In these early copies the body of the work consists of a text printed from moveable types, with a block-printed illustration at the head of each page. But one of the Latin editions is remarkable for having twenty pages of the text printed from wood blocks. How and why these xylographic pages appear in a book whose remaining forty-two pages are printed from types is a mystery. They are inserted at intervals among the other leaves, and for this and other reasons it is considered improbable that they were printed from blocks originally intended for a block-book, to help to eke out a not very plentiful stock of type. Moreover, no entirely xylographic Speculum exists to lend colour to such a theory.

The time and place of origin of the Speculum are unknown, and bibliographers are not agreed as to the order in which the several “editions” appeared. But such evidence as exists points to Holland as the home of the printed Speculum, and those who believe that Coster of Haarlem invented typography, credit him with having produced it.

Block-books are nearly all of German, Dutch, or Flemish workmanship. As a rule the illustrations are roughly coloured by hand. The method by which they were printed is generally supposed to have been that of laying a dampened sheet of paper on the inked block, and rubbing it with a dabber or frotton until the impression was worked up.

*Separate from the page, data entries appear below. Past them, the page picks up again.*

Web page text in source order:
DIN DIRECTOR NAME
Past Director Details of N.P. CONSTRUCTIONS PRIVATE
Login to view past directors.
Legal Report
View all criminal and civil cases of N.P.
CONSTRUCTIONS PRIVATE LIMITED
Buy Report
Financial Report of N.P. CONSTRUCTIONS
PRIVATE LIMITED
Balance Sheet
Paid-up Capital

But De Vinne, in his History of Printing, says that there are practical reasons against the correctness of this view, and considers it more probable that a rude hand-press was used.

Those who wish to see some modern examples of block-printing may be referred to the books printed by the late William Morris at the celebrated Kelmscott Press at Hammersmith. The title-pages and initial words of these volumes were executed by means of wood blocks, and are as beautiful examples of block-printing as the texts of the works they adorn are of typography. All the Kelmscott printing, whose history, though most interesting, is nevertheless outside the present subject, was done by hand presses.